- Opening Delimiter -

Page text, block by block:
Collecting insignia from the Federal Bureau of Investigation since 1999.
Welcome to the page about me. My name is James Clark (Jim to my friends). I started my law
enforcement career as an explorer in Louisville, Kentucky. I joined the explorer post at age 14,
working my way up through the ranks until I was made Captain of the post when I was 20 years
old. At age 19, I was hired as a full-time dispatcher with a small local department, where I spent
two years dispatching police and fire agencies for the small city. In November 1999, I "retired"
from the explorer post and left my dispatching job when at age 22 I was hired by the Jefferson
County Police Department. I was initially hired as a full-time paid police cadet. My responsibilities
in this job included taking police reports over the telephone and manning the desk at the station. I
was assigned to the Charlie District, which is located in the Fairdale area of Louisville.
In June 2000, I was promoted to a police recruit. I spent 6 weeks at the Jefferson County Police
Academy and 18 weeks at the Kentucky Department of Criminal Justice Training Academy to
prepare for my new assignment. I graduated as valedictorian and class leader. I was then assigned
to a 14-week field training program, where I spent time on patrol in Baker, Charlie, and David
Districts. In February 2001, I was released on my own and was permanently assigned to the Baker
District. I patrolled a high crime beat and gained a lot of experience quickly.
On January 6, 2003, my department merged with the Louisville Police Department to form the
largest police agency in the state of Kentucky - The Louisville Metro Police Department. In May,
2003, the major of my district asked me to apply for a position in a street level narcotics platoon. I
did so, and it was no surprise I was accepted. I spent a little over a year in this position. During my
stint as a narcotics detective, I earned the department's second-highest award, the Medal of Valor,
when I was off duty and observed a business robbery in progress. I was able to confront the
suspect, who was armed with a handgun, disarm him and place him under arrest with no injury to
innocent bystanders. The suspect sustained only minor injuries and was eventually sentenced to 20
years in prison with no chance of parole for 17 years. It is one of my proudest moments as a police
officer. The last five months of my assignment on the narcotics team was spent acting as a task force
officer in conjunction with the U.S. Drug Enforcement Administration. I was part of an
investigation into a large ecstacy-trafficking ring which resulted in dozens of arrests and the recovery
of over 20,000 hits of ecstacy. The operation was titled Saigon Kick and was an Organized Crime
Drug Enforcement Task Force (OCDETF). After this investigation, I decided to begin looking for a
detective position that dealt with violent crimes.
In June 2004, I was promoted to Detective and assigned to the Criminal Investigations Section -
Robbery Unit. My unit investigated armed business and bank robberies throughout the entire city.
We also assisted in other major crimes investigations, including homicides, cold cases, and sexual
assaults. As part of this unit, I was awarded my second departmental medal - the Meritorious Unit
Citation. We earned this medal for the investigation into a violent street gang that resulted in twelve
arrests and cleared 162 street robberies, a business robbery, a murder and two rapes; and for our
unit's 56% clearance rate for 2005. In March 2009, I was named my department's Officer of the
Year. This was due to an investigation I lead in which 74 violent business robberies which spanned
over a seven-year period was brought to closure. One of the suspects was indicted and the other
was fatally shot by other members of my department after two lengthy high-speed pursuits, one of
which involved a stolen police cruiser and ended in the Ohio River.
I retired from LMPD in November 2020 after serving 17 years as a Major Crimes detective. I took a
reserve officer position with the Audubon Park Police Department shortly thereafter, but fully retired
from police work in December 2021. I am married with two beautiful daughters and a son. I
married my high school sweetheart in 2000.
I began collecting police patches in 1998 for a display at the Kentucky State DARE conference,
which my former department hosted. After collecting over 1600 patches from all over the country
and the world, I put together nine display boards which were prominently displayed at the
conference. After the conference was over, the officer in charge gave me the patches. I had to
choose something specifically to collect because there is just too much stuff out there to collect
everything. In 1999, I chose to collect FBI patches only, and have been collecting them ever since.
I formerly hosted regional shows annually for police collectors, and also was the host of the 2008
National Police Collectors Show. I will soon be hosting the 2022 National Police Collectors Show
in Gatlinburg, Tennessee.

- Closing Delimiter -

- **TASK ITEM**
Everything from the first line of the listing above through the line holding "was assigned to" must be retyped exactly; nothing else belongs in the reply.

- **RESULT**
Page text, block by block:
Collecting insignia from the Federal Bureau of Investigation since 1999.
Welcome to the page about me. My name is James Clark (Jim to my friends). I started my law
enforcement career as an explorer in Louisville, Kentucky. I joined the explorer post at age 14,
working my way up through the ranks until I was made Captain of the post when I was 20 years
old. At age 19, I was hired as a full-time dispatcher with a small local department, where I spent
two years dispatching police and fire agencies for the small city. In November 1999, I "retired"
from the explorer post and left my dispatching job when at age 22 I was hired by the Jefferson
County Police Department. I was initially hired as a full-time paid police cadet. My responsibilities
in this job included taking police reports over the telephone and manning the desk at the station. I
was assigned to the Charlie District, which is located in the Fairdale area of Louisville.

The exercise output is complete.